■ Records for this task
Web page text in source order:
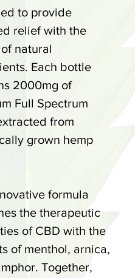
to provide
relief with the
natural
Each bottle
2000mg of
Full Spectrum
from
grown hemp
formula
the therapeutic
of CBD with the
of menthol, arnica,
Together,
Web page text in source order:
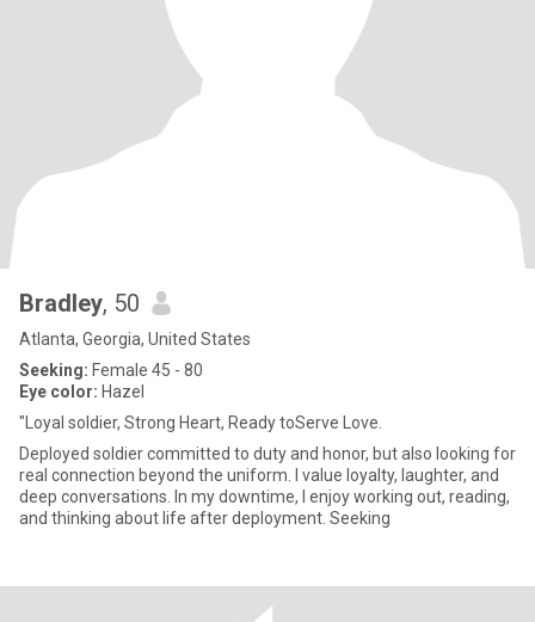
Bradley, 50
Atlanta, Georgia, United States
Seeking: Female 45 - 80
Eye color: Hazel
"Loyal soldier, Strong Heart, Ready toServe Love.
Deployed soldier committed to duty and honor, but also looking for
real connection beyond the uniform. I value loyalty, laughter, and
deep conversations. In my downtime, I enjoy working out, reading,
and thinking about life after deployment. Seeking
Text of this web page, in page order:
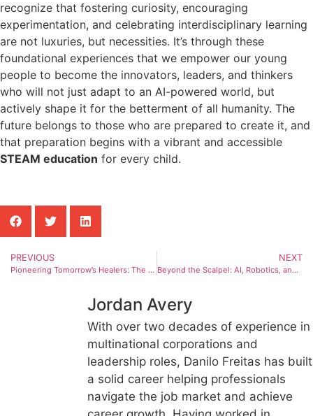
recognize that fostering curiosity, encouraging
experimentation, and celebrating interdisciplinary learning
are not luxuries, but necessities. It’s through these
foundational experiences that we empower our young
people to become the innovators, leaders, and thinkers
who will not just adapt to an AI-powered world, but
actively shape it for the betterment of all humanity. The
future belongs to those who are prepared to create it, and
that preparation begins with a vibrant and accessible
STEAM education for every child.
PREVIOUS
Pioneering Tomorrow’s Healers: The Da Vinci Surgical System and the AI Revolution in Medicine
NEXT
Beyond the Scalpel: AI, Robotics, and the Next Generation of Surgeons
Jordan Avery
With over two decades of experience in
multinational corporations and
leadership roles, Danilo Freitas has built
a solid career helping professionals
navigate the job market and achieve
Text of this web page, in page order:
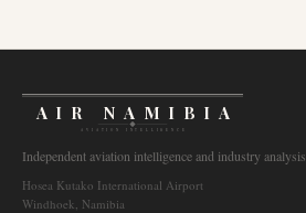
AIR NAMIBIA
AVIATION INTELLIGENCE
Independent aviation intelligence and industry analysis.
Hosea Kutako International Airport
Windhoek, Namibia
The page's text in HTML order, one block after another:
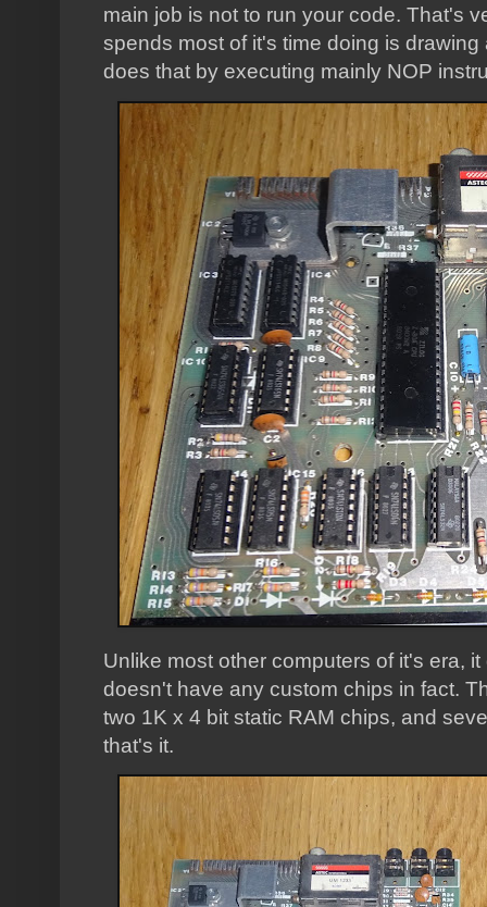
main job is not to run your code. That's
spends most of it's time doing is
does that by executing mainly NOP
Unlike most other computers of it's era,
doesn't have any custom chips in fact.
two 1K x 4 bit static RAM chips, and
that's it.
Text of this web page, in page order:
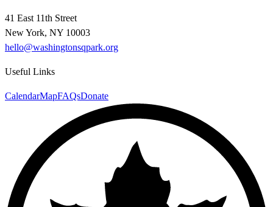
41 East 11th Street
New York, NY 10003
hello@washingtonsqpark.org
Useful Links
CalendarMapFAQsDonate
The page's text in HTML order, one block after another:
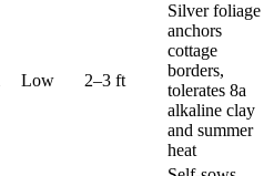
Low 2–3 ft
Silver foliage
anchors
cottage
borders,
tolerates 8a
alkaline clay
and summer
heat
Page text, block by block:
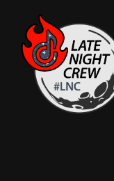
content
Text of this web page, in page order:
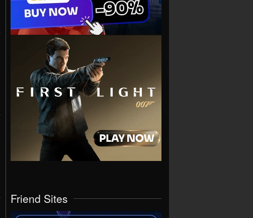
Friend Sites
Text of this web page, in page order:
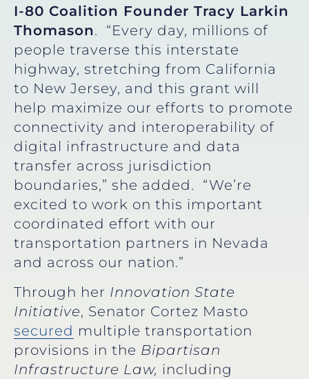
I-80 Coalition Founder Tracy Larkin
Thomason. “Every day, millions of
people traverse this interstate
highway, stretching from California
to New Jersey, and this grant will
help maximize our efforts to promote
connectivity and interoperability of
digital infrastructure and data
transfer across jurisdiction
boundaries,” she added. “We’re
excited to work on this important
coordinated effort with our
transportation partners in Nevada
and across our nation.”
Through her Innovation State
Initiative, Senator Cortez Masto
secured multiple transportation
provisions in the Bipartisan
Infrastructure Law, including

■ Directions
Without the pictures, print the records in full, exactly as they appear.

■ Response to this task
Web page text in source order:
to provide
relief with the
natural
Each bottle
2000mg of
Full Spectrum
from
grown hemp
formula
the therapeutic
of CBD with the
of menthol, arnica,
Together,
Web page text in source order:
Bradley, 50
Atlanta, Georgia, United States
Seeking: Female 45 - 80
Eye color: Hazel
"Loyal soldier, Strong Heart, Ready toServe Love.
Deployed soldier committed to duty and honor, but also looking for
real connection beyond the uniform. I value loyalty, laughter, and
deep conversations. In my downtime, I enjoy working out, reading,
and thinking about life after deployment. Seeking
Text of this web page, in page order:
recognize that fostering curiosity, encouraging
experimentation, and celebrating interdisciplinary learning
are not luxuries, but necessities. It’s through these
foundational experiences that we empower our young
people to become the innovators, leaders, and thinkers
who will not just adapt to an AI-powered world, but
actively shape it for the betterment of all humanity. The
future belongs to those who are prepared to create it, and
that preparation begins with a vibrant and accessible
STEAM education for every child.
PREVIOUS
Pioneering Tomorrow’s Healers: The Da Vinci Surgical System and the AI Revolution in Medicine
NEXT
Beyond the Scalpel: AI, Robotics, and the Next Generation of Surgeons
Jordan Avery
With over two decades of experience in
multinational corporations and
leadership roles, Danilo Freitas has built
a solid career helping professionals
navigate the job market and achieve
Text of this web page, in page order:
AIR NAMIBIA
AVIATION INTELLIGENCE
Independent aviation intelligence and industry analysis.
Hosea Kutako International Airport
Windhoek, Namibia
The page's text in HTML order, one block after another:
main job is not to run your code. That's
spends most of it's time doing is
does that by executing mainly NOP
Unlike most other computers of it's era,
doesn't have any custom chips in fact.
two 1K x 4 bit static RAM chips, and
that's it.
Text of this web page, in page order:
41 East 11th Street
New York, NY 10003
hello@washingtonsqpark.org
Useful Links
CalendarMapFAQsDonate
The page's text in HTML order, one block after another:
Low 2–3 ft
Silver foliage
anchors
cottage
borders,
tolerates 8a
alkaline clay
and summer
heat
Page text, block by block:
content
Text of this web page, in page order:
Friend Sites
Text of this web page, in page order:
I-80 Coalition Founder Tracy Larkin
Thomason. “Every day, millions of
people traverse this interstate
highway, stretching from California
to New Jersey, and this grant will
help maximize our efforts to promote
connectivity and interoperability of
digital infrastructure and data
transfer across jurisdiction
boundaries,” she added. “We’re
excited to work on this important
coordinated effort with our
transportation partners in Nevada
and across our nation.”
Through her Innovation State
Initiative, Senator Cortez Masto
secured multiple transportation
provisions in the Bipartisan
Infrastructure Law, including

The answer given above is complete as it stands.